[Supplied information]
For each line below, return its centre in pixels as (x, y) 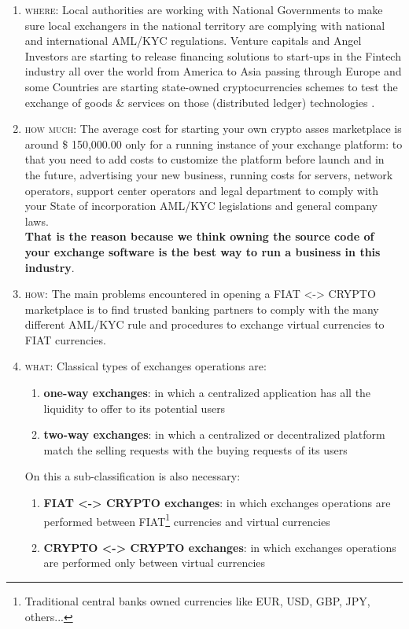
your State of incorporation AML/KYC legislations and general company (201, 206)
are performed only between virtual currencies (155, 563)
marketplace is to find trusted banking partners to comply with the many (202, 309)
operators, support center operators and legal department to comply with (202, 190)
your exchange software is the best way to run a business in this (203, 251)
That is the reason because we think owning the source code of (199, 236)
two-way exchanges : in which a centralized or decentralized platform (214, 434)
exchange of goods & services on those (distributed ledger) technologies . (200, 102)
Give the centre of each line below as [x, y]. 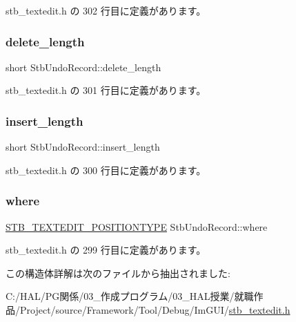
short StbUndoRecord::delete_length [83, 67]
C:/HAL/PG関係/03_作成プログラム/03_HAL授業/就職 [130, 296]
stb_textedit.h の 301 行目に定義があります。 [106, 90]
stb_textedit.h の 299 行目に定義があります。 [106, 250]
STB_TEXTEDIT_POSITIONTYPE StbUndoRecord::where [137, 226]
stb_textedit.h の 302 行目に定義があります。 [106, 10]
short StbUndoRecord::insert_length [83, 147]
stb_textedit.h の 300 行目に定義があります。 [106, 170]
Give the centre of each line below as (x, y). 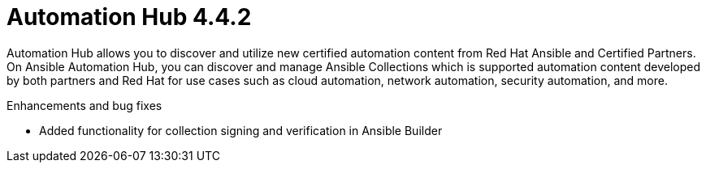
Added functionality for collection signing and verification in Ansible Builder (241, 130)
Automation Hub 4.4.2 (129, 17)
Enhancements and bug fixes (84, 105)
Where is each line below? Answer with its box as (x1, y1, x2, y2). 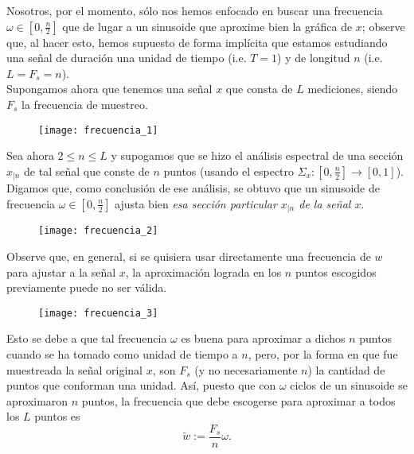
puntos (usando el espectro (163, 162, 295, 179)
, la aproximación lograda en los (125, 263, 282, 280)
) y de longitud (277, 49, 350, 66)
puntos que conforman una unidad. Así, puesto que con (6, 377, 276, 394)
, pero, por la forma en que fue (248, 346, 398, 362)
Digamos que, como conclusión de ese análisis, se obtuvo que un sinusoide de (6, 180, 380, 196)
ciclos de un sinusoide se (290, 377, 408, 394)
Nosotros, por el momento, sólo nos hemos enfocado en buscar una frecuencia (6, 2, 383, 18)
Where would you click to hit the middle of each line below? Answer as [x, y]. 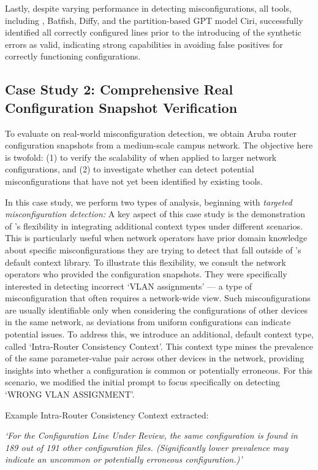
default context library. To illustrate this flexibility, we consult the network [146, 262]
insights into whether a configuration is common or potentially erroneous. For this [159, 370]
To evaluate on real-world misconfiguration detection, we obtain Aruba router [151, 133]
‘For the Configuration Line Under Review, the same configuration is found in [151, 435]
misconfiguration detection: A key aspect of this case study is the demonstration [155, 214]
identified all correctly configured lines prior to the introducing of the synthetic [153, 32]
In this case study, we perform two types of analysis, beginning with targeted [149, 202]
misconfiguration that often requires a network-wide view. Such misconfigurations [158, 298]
* * *
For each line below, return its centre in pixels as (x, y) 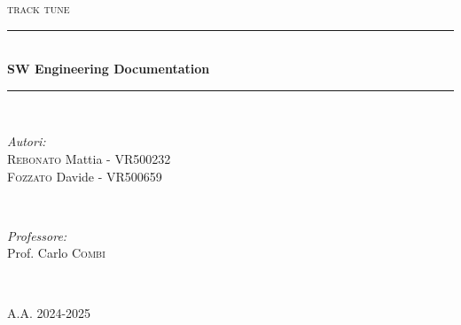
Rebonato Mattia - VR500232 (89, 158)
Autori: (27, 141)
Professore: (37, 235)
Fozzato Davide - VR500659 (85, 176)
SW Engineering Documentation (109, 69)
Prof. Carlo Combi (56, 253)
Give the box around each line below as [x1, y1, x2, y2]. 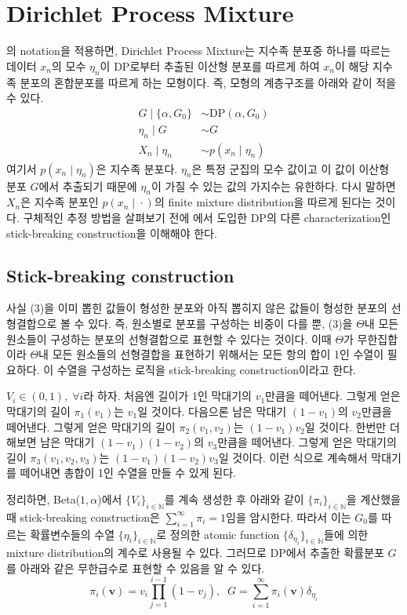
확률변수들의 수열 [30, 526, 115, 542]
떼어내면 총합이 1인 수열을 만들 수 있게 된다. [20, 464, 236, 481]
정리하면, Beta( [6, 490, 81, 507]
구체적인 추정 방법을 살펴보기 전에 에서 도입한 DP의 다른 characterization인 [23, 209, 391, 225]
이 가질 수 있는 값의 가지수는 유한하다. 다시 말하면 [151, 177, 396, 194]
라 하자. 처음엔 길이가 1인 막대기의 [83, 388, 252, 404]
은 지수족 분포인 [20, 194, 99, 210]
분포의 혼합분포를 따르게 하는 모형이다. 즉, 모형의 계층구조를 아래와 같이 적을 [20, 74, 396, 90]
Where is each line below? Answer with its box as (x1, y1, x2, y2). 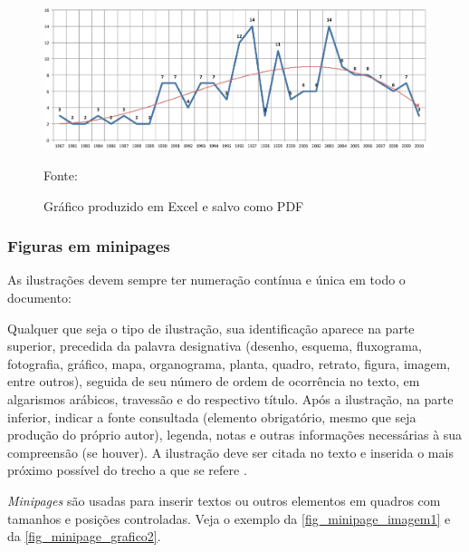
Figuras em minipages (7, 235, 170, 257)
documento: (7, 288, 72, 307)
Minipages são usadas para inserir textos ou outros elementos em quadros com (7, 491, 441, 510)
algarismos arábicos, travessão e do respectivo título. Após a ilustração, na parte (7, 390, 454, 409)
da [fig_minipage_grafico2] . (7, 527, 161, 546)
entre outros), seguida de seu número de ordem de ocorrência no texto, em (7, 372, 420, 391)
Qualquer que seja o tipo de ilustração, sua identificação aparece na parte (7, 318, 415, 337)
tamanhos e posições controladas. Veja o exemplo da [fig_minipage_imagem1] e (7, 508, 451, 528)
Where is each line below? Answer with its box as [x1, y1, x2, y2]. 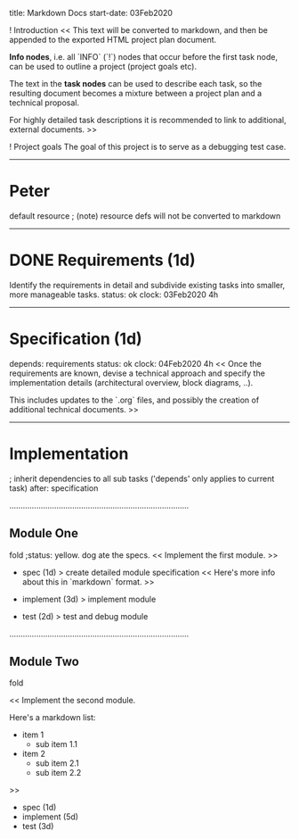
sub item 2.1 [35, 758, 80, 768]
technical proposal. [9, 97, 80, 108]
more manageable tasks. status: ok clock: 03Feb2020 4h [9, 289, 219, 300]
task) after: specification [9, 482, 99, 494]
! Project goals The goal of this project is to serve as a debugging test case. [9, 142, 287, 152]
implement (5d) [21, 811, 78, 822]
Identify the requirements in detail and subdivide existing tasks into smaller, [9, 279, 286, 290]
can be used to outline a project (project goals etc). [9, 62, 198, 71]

[Directions] Repeat exactly the lines above, from the line that contains "분포의 혼합분포를 따르게" down through the line that contains "can be used". Include both of those lines and none of the pictures.

[Reply to the task]
분포의 혼합분포를 따르게 하는 모형이다. 즉, 모형의 계층구조를 아래와 같이 적을 [20, 74, 396, 90]
Where is each line below? Answer with its box as (x1, y1, x2, y2). 
Figuras em minipages (7, 235, 170, 257)
documento: (7, 288, 72, 307)
Minipages são usadas para inserir textos ou outros elementos em quadros com (7, 491, 441, 510)
algarismos arábicos, travessão e do respectivo título. Após a ilustração, na parte (7, 390, 454, 409)
da [fig_minipage_grafico2] . (7, 527, 161, 546)
entre outros), seguida de seu número de ordem de ocorrência no texto, em (7, 372, 420, 391)
Qualquer que seja o tipo de ilustração, sua identificação aparece na parte (7, 318, 415, 337)
tamanhos e posições controladas. Veja o exemplo da [fig_minipage_imagem1] e (7, 508, 451, 528)
Where is each line below? Answer with its box as [x1, y1, x2, y2]. 
sub item 2.1 [35, 758, 80, 768]
technical proposal. [9, 97, 80, 108]
more manageable tasks. status: ok clock: 03Feb2020 4h [9, 289, 219, 300]
task) after: specification [9, 482, 99, 494]
! Project goals The goal of this project is to serve as a debugging test case. [9, 142, 287, 152]
implement (5d) [21, 811, 78, 822]
Identify the requirements in detail and subdivide existing tasks into smaller, [9, 279, 286, 290]
can be used to outline a project (project goals etc). [9, 62, 198, 71]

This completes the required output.